Unter der Leitung von Chemiker Professor Philip Tinnefeld von der Ludwigs-Maximilians-Universität München (LMU) und in Kooperation mit Professor Fernando Stefani, Fachbereich Physik der Universität von Buenos Aires (UBA), Buenos Aires, Argentinien, haben Forschende der LMU mittels pMINFLUX multiplexing einen eleganten Ansatz entwickelt, um traditionelle Auflösungsgrenzen der Fluoreszenzmikroskopie für das schnelle Tracken von Molekülen zu überwinden.
Die innovative Methode pMINFLUX verfolgt schnelle dynamische Prozesse zwischen Molekülen auf molekularer Ebene. Das war bisher nicht möglich, da mehrere eingesetzte Farbstoffe für Anwendungen, in denen schnelle dynamische Prozesse untersucht werden, nicht gleichzeitig lokalisiert werden können. Das verschlechterte die zeitliche Auflösung bei der Untersuchung dieser dynamischer Prozesse, die unter Beteiligung mehrerer Biomoleküle stattfinden, erheblich.
Unter der Leitung von LMU-Chemiker Professor Philip Tinnefeld und in Kooperation mit Professor Fernando Stefani (Buenos Aires) haben Forschende der LMU mittels pMINFLUX multiplexing nun einen eleganten Ansatz entwickelt, um dieses Problem zu lösen.
MINFLUX ist eine super-auflösende Mikroskopiemethode, die Lokalisationen mit Präzisionen von nur einem Nanometer ermöglicht.
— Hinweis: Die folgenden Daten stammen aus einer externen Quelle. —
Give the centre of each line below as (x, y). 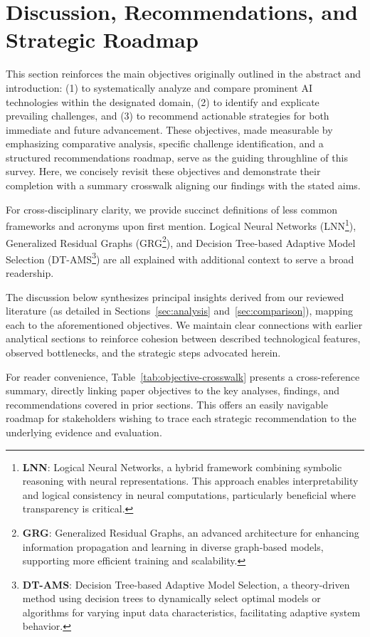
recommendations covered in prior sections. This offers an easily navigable (167, 404)
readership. (30, 273)
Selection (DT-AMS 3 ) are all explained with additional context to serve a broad (180, 258)
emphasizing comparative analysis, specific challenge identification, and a (165, 143)
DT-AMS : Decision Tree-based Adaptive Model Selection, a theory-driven (186, 584)
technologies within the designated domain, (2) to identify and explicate (163, 101)
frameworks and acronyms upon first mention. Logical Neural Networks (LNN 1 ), (181, 225)
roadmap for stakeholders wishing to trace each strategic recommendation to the (181, 418)
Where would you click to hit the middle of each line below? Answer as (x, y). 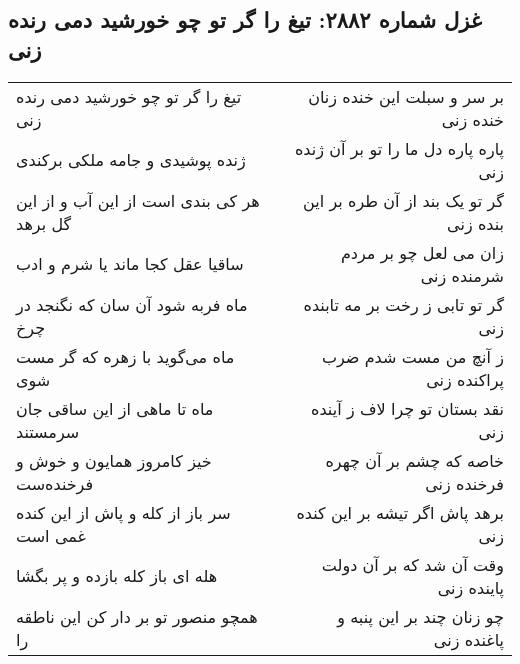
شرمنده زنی (462, 275)
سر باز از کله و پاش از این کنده (123, 512)
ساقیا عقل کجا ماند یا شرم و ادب (130, 264)
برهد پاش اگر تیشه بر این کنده (400, 512)
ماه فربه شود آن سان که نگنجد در (132, 304)
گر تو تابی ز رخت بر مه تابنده (403, 304)
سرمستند (48, 431)
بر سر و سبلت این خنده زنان (406, 96)
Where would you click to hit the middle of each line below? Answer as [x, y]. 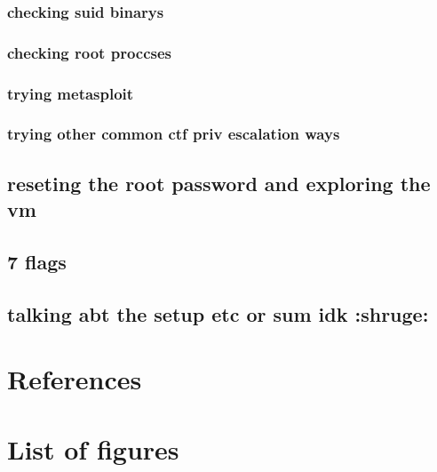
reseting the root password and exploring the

Im Gegensatz zu konventionellem MINFLUX registriert das entwickelte pMINFLUX die Zeitdifferenz zwischen der Anregung der Farbstoffe mit einem Laserpuls und der daraus folgenden Fluoreszenz in Sub-Nanosekunden-Auflösung. Das ermöglicht neben ihrer Lokalisation Einblicke in eine grundlegende Eigenschaft der Fluoreszenzfarbstoffe: ihre Fluoreszenzlebensdauer. Diese beschreibt, wie lange es im Schnitt dauert, bis ein Farbstoffmolekül nach seiner Anregung fluoresziert.
„Die Fluoreszenzlebensdauer hängt vom verwendeten Farbstoff ab“, erklärt Fiona Cole, Erstautorin der Publikation. „Wir haben Unterschiede in der Fluoreszenzlebensdauer bei Verwendung verschiedener Farbstoffe genutzt, um die Fluoreszenz den unterschiedlichen Farbstoffmolekülen zuzuordnen, ohne dass ein Blinken und eine damit verbundene zeitliche Trennung nötig ist“.
Die Forschenden adaptierten hierfür den Lokalisierungsalgorithmus und bauten ein multiexponentielles Fit-Model ein, um die gewünschte Auftrennung zu erreichen. „Das hat uns erlaubt, die Position mehrerer Farbstoffe gleichzeitig zu bestimmen und so schnelle dynamische Prozesse zwischen mehreren Molekülen mit nanometergenauen Präzisionen zu untersuchen“, fügt Jonas Zähringer, ebenfalls Erstautor, hinzu.
Die Forschenden demonstrierten ihre Methode durch das genaue Tracken zweier DNA-Stränge während des Wechsels zwischen verschiedenen Positionen auf einer DNA-Origami-Nanostruktur, die Auftrennung von Translations- und Rotationsbewegungen einer DNA-Origami-Nanostruktur und die Messung des Abstandes zwischen den Antigen-Anbindestellen von Antikörpern.
„Das ist jedoch erst der Anfang“, so Philip Tinnefeld. „Ich bin mir sicher, dass pMINFLUX multiplexing mit seiner hohen zeitlichen und räumlichen Auflösung in Zukunft neue Erkenntnisse über Proteininteraktionen und andere biologische Phänomene liefern wird."